Master theses

Building a W3C specification for querying time series on Web-scale

Promotors: Pieter Colpaert

Main contact: Pieter Colpaert

Problem

Time-series data is central in mobility, environmental sensing, and IoT, but representing each observation as a separate RDF subgraph repeats the same contextual triples (sensor, observed property, feature of interest, etc.), causing rapid graph growth and degraded performance for common workloads like temporal window queries.
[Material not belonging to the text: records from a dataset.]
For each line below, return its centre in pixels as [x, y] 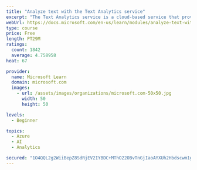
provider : [18, 71]
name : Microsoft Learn [39, 77]
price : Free [21, 34]
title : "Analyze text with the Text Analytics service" [76, 11]
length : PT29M [23, 39]
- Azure [21, 136]
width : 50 [33, 99]
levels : [16, 115]
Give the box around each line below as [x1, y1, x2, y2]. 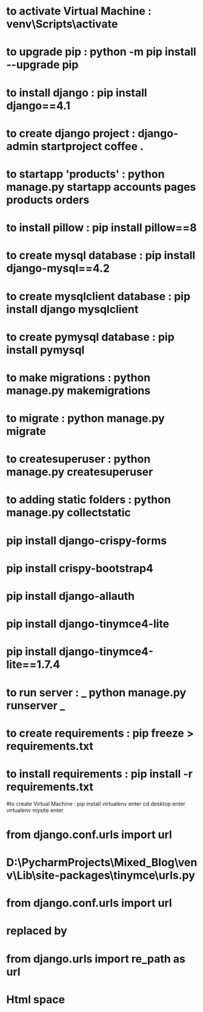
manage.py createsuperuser [6, 465, 153, 479]
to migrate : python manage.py [6, 411, 165, 425]
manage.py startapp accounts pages [6, 180, 196, 194]
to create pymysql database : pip [6, 330, 175, 344]
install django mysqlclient [6, 302, 139, 316]
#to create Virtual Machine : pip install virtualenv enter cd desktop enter [6, 800, 186, 807]
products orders [6, 193, 90, 207]
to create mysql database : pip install [6, 249, 196, 263]
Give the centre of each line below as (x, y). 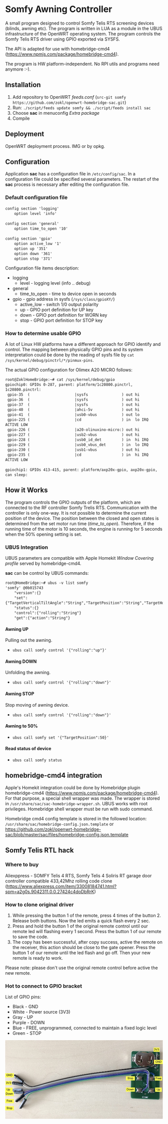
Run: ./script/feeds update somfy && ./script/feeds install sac (81, 107)
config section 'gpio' (29, 239)
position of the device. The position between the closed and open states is (82, 518)
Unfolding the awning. (28, 672)
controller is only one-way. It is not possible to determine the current (76, 513)
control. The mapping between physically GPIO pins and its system (74, 349)
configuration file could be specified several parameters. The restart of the (82, 179)
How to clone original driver (39, 905)
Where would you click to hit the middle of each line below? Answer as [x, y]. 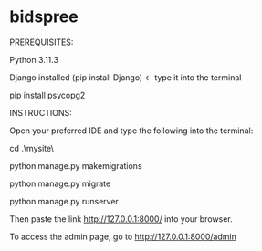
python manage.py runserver [64, 201]
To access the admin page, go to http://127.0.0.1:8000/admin [123, 236]
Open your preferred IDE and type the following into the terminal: [131, 131]
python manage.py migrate [60, 183]
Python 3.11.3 [34, 59]
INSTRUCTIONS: [41, 112]
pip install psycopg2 [47, 95]
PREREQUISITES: [42, 42]
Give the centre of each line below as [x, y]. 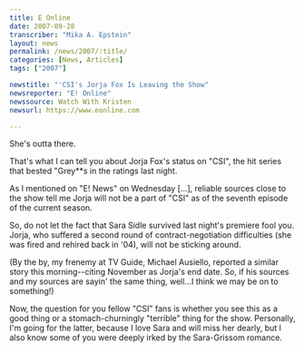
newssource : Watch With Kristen [70, 102]
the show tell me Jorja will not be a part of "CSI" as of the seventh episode [149, 198]
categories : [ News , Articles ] [67, 60]
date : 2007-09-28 [42, 26]
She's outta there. [43, 144]
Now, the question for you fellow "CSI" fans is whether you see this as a [144, 308]
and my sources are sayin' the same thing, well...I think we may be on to [144, 281]
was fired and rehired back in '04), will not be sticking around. [126, 245]

In SPARQL engines, this manifests as excessive I/O and expensive joins when scanning large spans of observations.

RDF Time Series Snippets (RDF TSS) proposes a lossless compaction approach: group contiguous observations into snippets and encode the per-point time/value pairs inside a single RDF literal (JSON-typed), while keeping shared context once per snippet (plus an optional JSON-LD context to enable expansion back to standard RDF observations). This drastically reduces triple counts (reported ~97–99% fewer triples) and makes window retrieval much more stable and faster across multiple triple stores, but introduces a trade-off: fine-grained point-level querying is no longer natively expressible in pure SPARQL without extra processing or extensions.

Goal

You will turn RDF TSS from a paper concept into a reusable, interoperable building block by:

  1. Evolving the RDF specification
  2. Building a reference implementation (e.g., library + CLI) that can:
  • compact standard observation-style RDF into RDF TSS at configurable temporal granularities (daily…yearly),
  • optionally expand snippets back to observation RDF using the JSON-LD context.
  • answer complex time series questions
  1. Creating a compliance and benchmarking framework so others can prove interoperability and quantify performance (graph size, query success rate, end-to-end window retrieval time including client-side extraction). The paper’s evaluation pattern (vary dataset size, temporal range, snippet granularity; run across multiple triple stores) can be used as a starting point and strengthened into a reproducible benchmark suite.